Pogłosek o widoku egzotycznych zwierząt w Tatrach przez dłuższy czas nie traktowano poważnie. Niezwykli goście podchodzili jednak coraz bliżej ludzkich osiedli. W końcu udało się uchwycić te cudaki na filmie. Na ich temat rozgorzała narodowa debata.
Zakątek Tatr zamieszkuje wyjątkowa para
Takiej rewelacji nikt się nie spodziewał. Okazuje się, że w słowackiej części Tatr pomieszkują kangury. Pierwsze doniesienia o jednym zwierzęciu skaczącym po górach pojawiły się już jesienią ubiegłego roku, ale wszyscy potraktowali je jako żart. Ponadto nikt nie zgłosił zaginięcia kangura z ogrodów zoologicznych.

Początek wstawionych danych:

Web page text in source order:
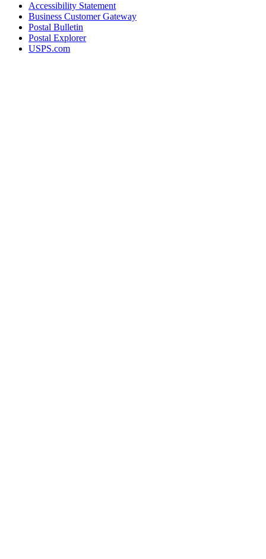
Accessibility Statement
Business Customer Gateway
Postal Bulletin
Postal Explorer
USPS.com
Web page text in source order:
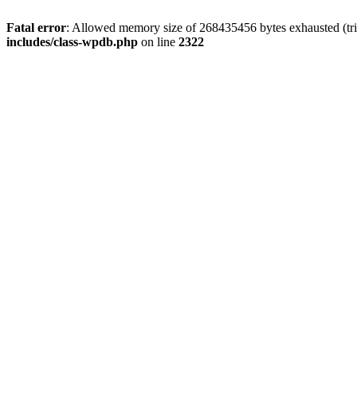
Fatal error: Allowed memory size of 268435456 bytes exhausted
includes/class-wpdb.php on line 2322
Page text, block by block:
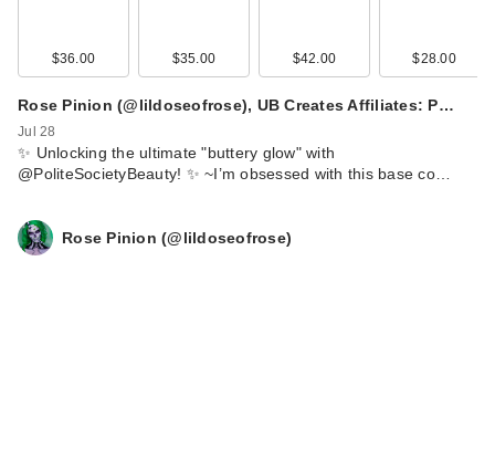
$36.00 $35.00 $42.00 $28.00
Rose Pinion (@lildoseofrose), UB Creates Affiliates: P…
Jul 28
​✨ Unlocking the ultimate "buttery glow" with
@PoliteSocietyBeauty! ✨ ~ ​I’m obsessed with this base co…
Rose Pinion (@lildoseofrose)

W lutym tego roku udało się nagrać zwierzaka na stoku narciarskim w Liptowskim Mikulaszu. Zobacz, jak skacze po śniegu.
Wkrótce okazało się, że w okolicy żyją dwa kangury, tworząc najbardziej oryginalną parę w całych Tatrach. Jak wynika z obserwacji przyrodników, zwierzętom udało się przetrwać zimę i są w dobrej kondycji. Wysnuto przypuszczenie, że uciekły z prywatnej hodowli, choć nikt ich nie szukał.
Słowackie kangury pozostaną na wolności?
Gdy temat kangurów w Tatrach trafił do słowackich mediów, zaczęto zastanawiać się, czy zwierzęta należy wyłapać, czy pozostawić je na wolności. Próby schwytania nietypowych gości do tej pory kończyły się niepowodzeniem.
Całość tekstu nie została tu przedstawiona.